FreeBSD build lane handoff: docs/FREEBSD-BUILD-LANE-HANDOFF.md. ISO acceptance runbook: docs/ISO-ACCEPTANCE-RUNBOOK.md. Clawdie Studio/Zed proposal: docs/CLAWDIE-STUDIO-PROPOSAL.md. External MCP host prototype: docs/COLIBRI-EXTERNAL-MCP-PROTOTYPE.md.
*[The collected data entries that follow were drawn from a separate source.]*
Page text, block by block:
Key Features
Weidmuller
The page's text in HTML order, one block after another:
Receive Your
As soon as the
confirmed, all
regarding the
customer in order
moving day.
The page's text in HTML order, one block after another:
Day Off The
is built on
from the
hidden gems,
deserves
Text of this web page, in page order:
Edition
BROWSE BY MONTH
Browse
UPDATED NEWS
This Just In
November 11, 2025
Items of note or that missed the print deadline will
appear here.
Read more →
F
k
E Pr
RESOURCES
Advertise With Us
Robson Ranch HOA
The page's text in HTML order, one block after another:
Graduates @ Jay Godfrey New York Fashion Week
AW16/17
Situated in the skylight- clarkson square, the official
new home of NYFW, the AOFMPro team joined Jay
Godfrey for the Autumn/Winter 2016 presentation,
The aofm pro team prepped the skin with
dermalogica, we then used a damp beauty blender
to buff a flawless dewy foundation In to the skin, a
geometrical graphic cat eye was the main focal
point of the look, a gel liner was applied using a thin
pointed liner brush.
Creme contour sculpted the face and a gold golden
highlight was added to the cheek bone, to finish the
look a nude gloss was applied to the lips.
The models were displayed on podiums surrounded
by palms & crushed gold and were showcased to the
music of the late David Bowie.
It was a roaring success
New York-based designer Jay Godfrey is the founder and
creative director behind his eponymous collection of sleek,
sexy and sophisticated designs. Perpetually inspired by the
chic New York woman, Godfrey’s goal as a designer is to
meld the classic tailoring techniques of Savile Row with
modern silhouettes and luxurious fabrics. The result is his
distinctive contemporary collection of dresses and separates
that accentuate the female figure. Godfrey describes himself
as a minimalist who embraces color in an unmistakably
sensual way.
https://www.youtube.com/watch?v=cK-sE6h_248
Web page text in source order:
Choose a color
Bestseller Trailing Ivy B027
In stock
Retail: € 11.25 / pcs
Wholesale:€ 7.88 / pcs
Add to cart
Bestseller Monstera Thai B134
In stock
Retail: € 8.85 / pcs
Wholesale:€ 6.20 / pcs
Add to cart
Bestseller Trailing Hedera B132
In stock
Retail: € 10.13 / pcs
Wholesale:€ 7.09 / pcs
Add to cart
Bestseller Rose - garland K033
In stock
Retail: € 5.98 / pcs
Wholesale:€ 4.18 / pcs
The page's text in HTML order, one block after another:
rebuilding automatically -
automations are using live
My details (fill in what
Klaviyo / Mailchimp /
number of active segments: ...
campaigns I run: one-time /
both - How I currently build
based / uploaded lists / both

Optional Headroom compression sidecar: docs/wiki/headroom-sidecar.md.

Workspace

Crate	Role
`colibri` (root)	Workspace root + probe binaries (colibri-probe, runtime-inventory)
`colibri-mcp`	MCP bridge for editor integration (Zed, Claude Code) via stdio JSON-RPC
`colibri-contracts`	JSON schema contracts (golden tests)
`colibri-deepseek`	DeepSeek cache-hit probe, prefix metering
`colibri-runtime`	Host status ingestion, runtime inventory
`colibri-glasspane`	Agent 5-state machine (zot/pi JSONL events → state)
`colibri-daemon`	Always-on Unix socket server, session lifecycle
`colibri-client`	Typed Unix-socket client + operator CLI
`colibri-glasspane-tui`	ratatui live dashboard (FreeBSD-native)
`colibri-store`	Embedded SQLite coordination (task board, agents, skills)
`colibri-skills`	Skills catalog crate
`clawdie`	Host installer/deployer: ZFS layout + `clawdie` service (FreeBSD/Linux)

Build

cargo build --release

Test

cargo test --workspace
cargo clippy --workspace --all-targets -- -D warnings

Architecture

colibri-daemon (always-on Unix socket server)
  ├── glasspane      — agent state machine (zot/pi JSONL → idle/working/blocked/done)
  ├── store          — SQLite coordination (tasks, agents, skills)
  ├── socket         — newline-JSON socket API
  ├── session        — append-only JSONL sessions, 3-region prompt assembly
  └── spawner        — agent subprocess management (retry/backoff, FreeBSD jail confinement)

colibri-client       — CLI tools (colibri, colibri-test-agent)
colibri-glasspane-tui— ratatui dashboard

Probe binaries

# DeepSeek cache probe (needs DEEPSEEK_API_KEY)
cargo run --release --bin colibri-probe

# Runtime inventory manifest
cargo run --release --bin colibri-runtime-inventory

FreeBSD

Target x86_64-unknown-freebsd (Rust Tier-2). TLS uses rustls for clean static linking (no openssl-sys dependency). Default DB path: /var/db/colibri/colibri.sqlite.